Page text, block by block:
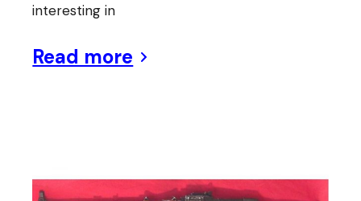
interesting in
Read more
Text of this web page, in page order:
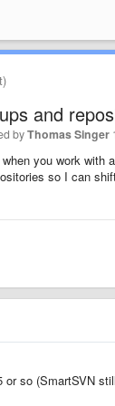
and
byThomas Singer
you work
so I can
so (SmartSVN
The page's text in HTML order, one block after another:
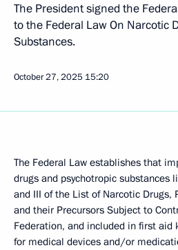
The President signed the
to the Federal Law On Narcotic
Substances.
October 27, 2025 15:20
The Federal Law establishes that
drugs and psychotropic substances
and III of the List of Narcotic Drugs,
and their Precursors Subject to
Federation, and included in first aid
for medical devices and/or
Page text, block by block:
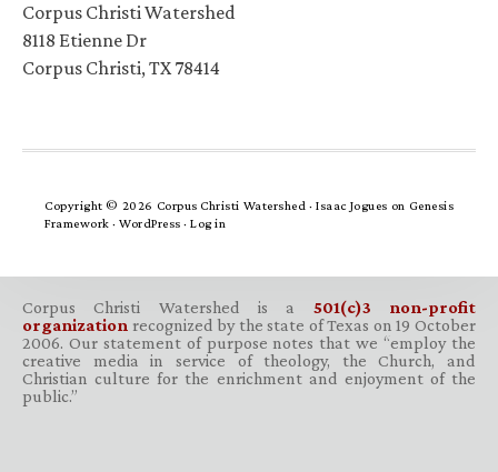
Corpus Christi Watershed
8118 Etienne Dr
Corpus Christi, TX 78414
Copyright © 2026 Corpus Christi Watershed ·Isaac Jogues on Genesis
Framework · WordPress · Log in
Corpus Christi Watershed is a 501(c)3 non-profit
organization recognized by the state of Texas on 19 October
2006. Our statement of purpose notes that we “employ the
creative media in service of theology, the Church, and
Christian culture for the enrichment and enjoyment of the
public.”
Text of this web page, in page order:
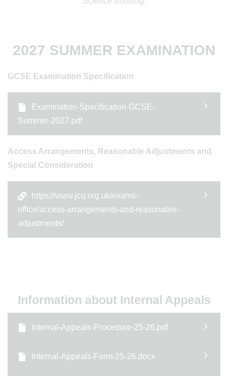
2027 SUMMER EXAMINATION
GCSE Examination Specification
Examination-Specification-GCSE-
Summer-2027.pdf
Access Arrangements, Reasonable Adjustments and
Special Consideration
https://www.jcq.org.uk/exams-
office/access-arrangements-and-reasonable-
adjustments/
Information about Internal Appeals
Internal-Appeals-Procedure-25-26.pdf
Internal-Appeals-Form-25-26.docx
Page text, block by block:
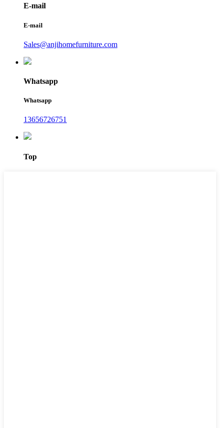
E-mail
E-mail
Sales@anjihomefurniture.com
Whatsapp
Whatsapp
13656726751
Top
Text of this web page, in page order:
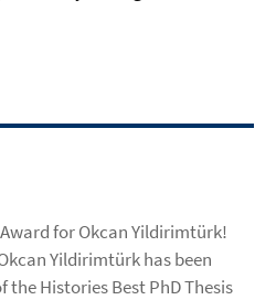
for Okcan Yildirimtürk!
Yildirimtürk has been
Histories Best PhD Thesis
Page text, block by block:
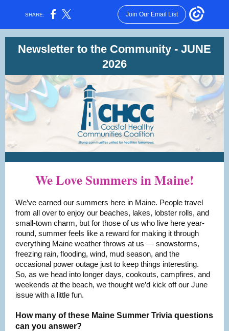
SHARE: Join Our Email List
Newsletter to the Community - JUNE
2026
We Love Summers in Maine!
We’ve earned our summers here in Maine. People travel
from all over to enjoy our beaches, lakes, lobster rolls, and
small-town charm, but for those of us who live here year-
round, summer feels like a reward for making it through
everything Maine weather throws at us — snowstorms,
freezing rain, flooding, wind, mud season, and the
occasional power outage just to keep things interesting.
So, as we head into longer days, cookouts, campfires, and
weekends at the beach, we thought we’d kick off our June
issue with a little fun.
How many of these Maine Summer Trivia questions
can you answer?
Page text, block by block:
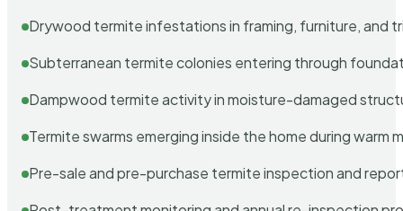
Drywood termite infestations in framing, furniture, and
Subterranean termite colonies entering through
Dampwood termite activity in moisture-damaged
Termite swarms emerging inside the home during warm
Pre-sale and pre-purchase termite inspection and
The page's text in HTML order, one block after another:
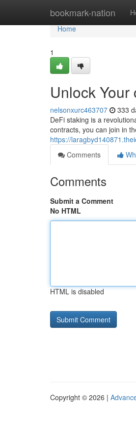
bookmark-nation
Home
Home
1
Unlock
nelsonxurc463707 333
DeFi staking is a
contracts, you can join in
https://
Comments
Comments
Submit a Comment
No HTML
HTML is disabled
Copyright © 2026 |
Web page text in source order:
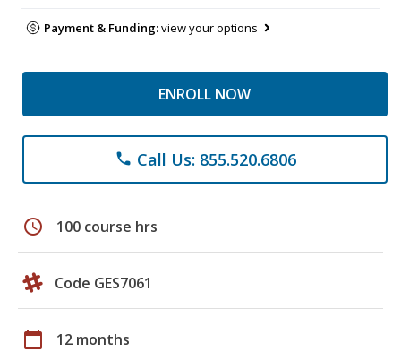
Payment & Funding:view your options
ENROLL NOW
phone Call Us: 855.520.6806
schedule 100 course hrs
Code GES7061
calendar_today 12 months
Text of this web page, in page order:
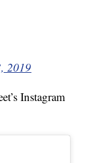
2019
Instagram
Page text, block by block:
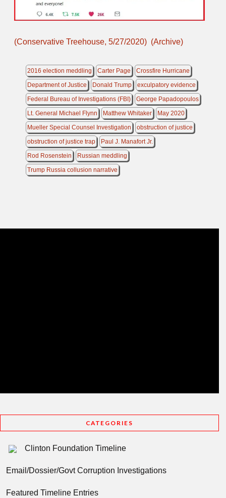
(Conservative Treehouse, 5/27/2020) (Archive)
2016 election meddling Carter Page
Crossfire Hurricane
Department of Justice
Donald Trump
exculpatory evidence
Federal Bureau of Investigations (FBI)
George Papadopoulos
Lt. General Michael Flynn
Matthew Whitaker
May 2020
Mueller Special Counsel Investigation
obstruction of justice
obstruction of justice trap
Paul J. Manafort Jr.
Rod Rosenstein
Russian meddling
Trump Russia collusion narrative
CATEGORIES
Clinton Foundation Timeline
Email/Dossier/Govt Corruption Investigations
Featured Timeline Entries
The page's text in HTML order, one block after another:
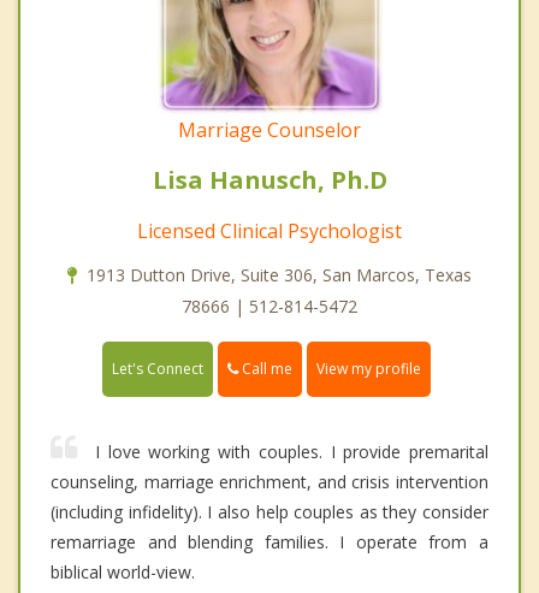
Marriage Counselor
Lisa Hanusch, Ph.D
Licensed Clinical Psychologist
1913 Dutton Drive, Suite 306, San Marcos, Texas
78666 | 512-814-5472
Let's Connect Call me View my profile
I love working with couples. I provide premarital
counseling, marriage enrichment, and crisis intervention
(including infidelity). I also help couples as they consider
remarriage and blending families. I operate from a
biblical world-view.
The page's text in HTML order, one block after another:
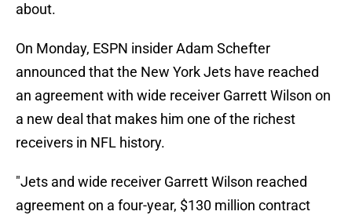
about.
On Monday, ESPN insider Adam Schefter
announced that the New York Jets have reached
an agreement with wide receiver Garrett Wilson on
a new deal that makes him one of the richest
receivers in NFL history.
"Jets and wide receiver Garrett Wilson reached
agreement on a four-year, $130 million contract
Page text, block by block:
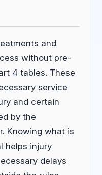
and
without pre-
4 tables. These
service
and certain
by the
Knowing what is
helps injury
delays
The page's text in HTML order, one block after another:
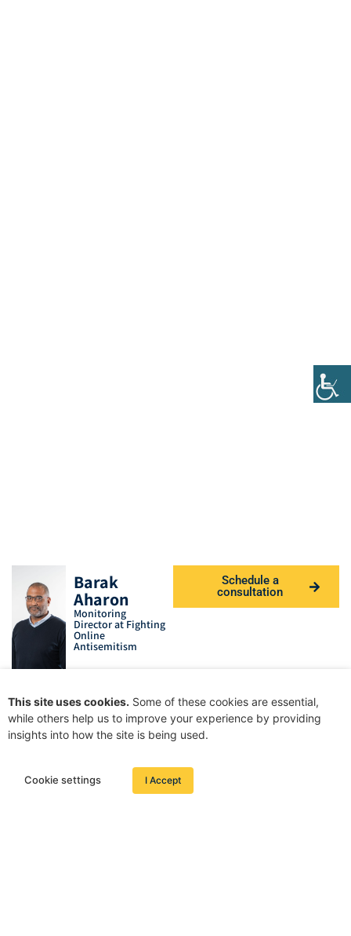
Barak
Aharon
Monitoring
Director at Fighting
Online
Antisemitism
Schedule a
consultation
This site uses cookies. Some of these cookies are essential,
while others help us to improve your experience by providing
insights into how the site is being used.
Cookie settings I Accept
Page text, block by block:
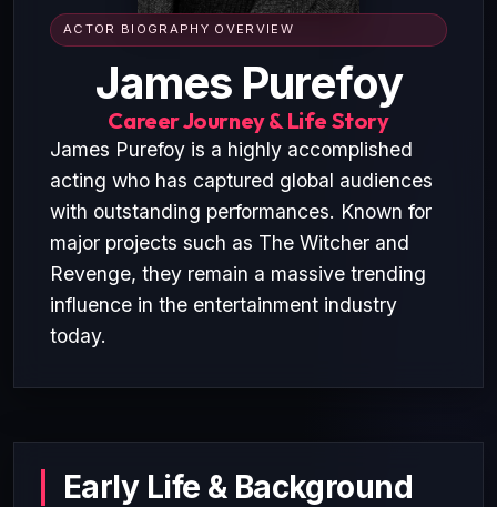
ACTOR BIOGRAPHY OVERVIEW
James Purefoy
Career Journey & Life Story
James Purefoy is a highly accomplished
acting who has captured global audiences
with outstanding performances. Known for
major projects such as The Witcher and
Revenge, they remain a massive trending
influence in the entertainment industry
today.
Early Life & Background
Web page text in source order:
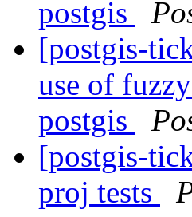
postgis
[postgis-
use of
postgis
[postgis-
proj tests
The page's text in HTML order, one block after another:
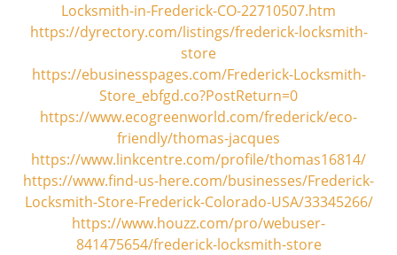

§ §

• _YOUR ASSIGNMENT_: Exactly reproduce each entry, but drop the pictures.

• _TASK SOLUTION_:
Page text, block by block:
interesting in
Read more
Text of this web page, in page order:
and
byThomas Singer
you work
so I can
so (SmartSVN
The page's text in HTML order, one block after another:
The President signed the
to the Federal Law On Narcotic
Substances.
October 27, 2025 15:20
The Federal Law establishes that
drugs and psychotropic substances
and III of the List of Narcotic Drugs,
and their Precursors Subject to
Federation, and included in first aid
for medical devices and/or
Page text, block by block:
Corpus Christi Watershed
8118 Etienne Dr
Corpus Christi, TX 78414
Copyright © 2026 Corpus Christi Watershed ·Isaac Jogues on Genesis
Framework · WordPress · Log in
Corpus Christi Watershed is a 501(c)3 non-profit
organization recognized by the state of Texas on 19 October
2006. Our statement of purpose notes that we “employ the
creative media in service of theology, the Church, and
Christian culture for the enrichment and enjoyment of the
public.”
Text of this web page, in page order:
2027 SUMMER EXAMINATION
GCSE Examination Specification
Examination-Specification-GCSE-
Summer-2027.pdf
Access Arrangements, Reasonable Adjustments and
Special Consideration
https://www.jcq.org.uk/exams-
office/access-arrangements-and-reasonable-
adjustments/
Information about Internal Appeals
Internal-Appeals-Procedure-25-26.pdf
Internal-Appeals-Form-25-26.docx
Page text, block by block:
E-mail
E-mail
Sales@anjihomefurniture.com
Whatsapp
Whatsapp
13656726751
Top
Text of this web page, in page order:
for Okcan Yildirimtürk!
Yildirimtürk has been
Histories Best PhD Thesis
Page text, block by block:
SHARE: Join Our Email List
Newsletter to the Community - JUNE
2026
We Love Summers in Maine!
We’ve earned our summers here in Maine. People travel
from all over to enjoy our beaches, lakes, lobster rolls, and
small-town charm, but for those of us who live here year-
round, summer feels like a reward for making it through
everything Maine weather throws at us — snowstorms,
freezing rain, flooding, wind, mud season, and the
occasional power outage just to keep things interesting.
So, as we head into longer days, cookouts, campfires, and
weekends at the beach, we thought we’d kick off our June
issue with a little fun.
How many of these Maine Summer Trivia questions
can you answer?
Page text, block by block:
Drywood termite infestations in framing, furniture, and
Subterranean termite colonies entering through
Dampwood termite activity in moisture-damaged
Termite swarms emerging inside the home during warm
Pre-sale and pre-purchase termite inspection and
The page's text in HTML order, one block after another:
bookmark-nation
Home
Home
1
Unlock
nelsonxurc463707 333
DeFi staking is a
contracts, you can join in
https://
Comments
Comments
Submit a Comment
No HTML
HTML is disabled
Copyright © 2026 |
Web page text in source order:
Payment & Funding:view your options
ENROLL NOW
phone Call Us: 855.520.6806
schedule 100 course hrs
Code GES7061
calendar_today 12 months
Text of this web page, in page order:
2019
Instagram
Page text, block by block:
(Conservative Treehouse, 5/27/2020) (Archive)
2016 election meddling Carter Page
Crossfire Hurricane
Department of Justice
Donald Trump
exculpatory evidence
Federal Bureau of Investigations (FBI)
George Papadopoulos
Lt. General Michael Flynn
Matthew Whitaker
May 2020
Mueller Special Counsel Investigation
obstruction of justice
obstruction of justice trap
Paul J. Manafort Jr.
Rod Rosenstein
Russian meddling
Trump Russia collusion narrative
CATEGORIES
Clinton Foundation Timeline
Email/Dossier/Govt Corruption Investigations
Featured Timeline Entries
The page's text in HTML order, one block after another:
Marriage Counselor
Lisa Hanusch, Ph.D
Licensed Clinical Psychologist
1913 Dutton Drive, Suite 306, San Marcos, Texas
78666 | 512-814-5472
Let's Connect Call me View my profile
I love working with couples. I provide premarital
counseling, marriage enrichment, and crisis intervention
(including infidelity). I also help couples as they consider
remarriage and blending families. I operate from a
biblical world-view.
The page's text in HTML order, one block after another:
about.
On Monday, ESPN insider Adam Schefter
announced that the New York Jets have reached
an agreement with wide receiver Garrett Wilson on
a new deal that makes him one of the richest
receivers in NFL history.
"Jets and wide receiver Garrett Wilson reached
agreement on a four-year, $130 million contract
Page text, block by block:
and
without pre-
4 tables. These
service
and certain
by the
Knowing what is
helps injury
delays
The page's text in HTML order, one block after another:
Barak
Aharon
Monitoring
Director at Fighting
Online
Antisemitism
Schedule a
consultation
This site uses cookies. Some of these cookies are essential,
while others help us to improve your experience by providing
insights into how the site is being used.
Cookie settings I Accept
Page text, block by block:
ACTOR BIOGRAPHY OVERVIEW
James Purefoy
Career Journey & Life Story
James Purefoy is a highly accomplished
acting who has captured global audiences
with outstanding performances. Known for
major projects such as The Witcher and
Revenge, they remain a massive trending
influence in the entertainment industry
today.
Early Life & Background
Web page text in source order:
postgis
[postgis-
use of
postgis
[postgis-
proj tests
The page's text in HTML order, one block after another:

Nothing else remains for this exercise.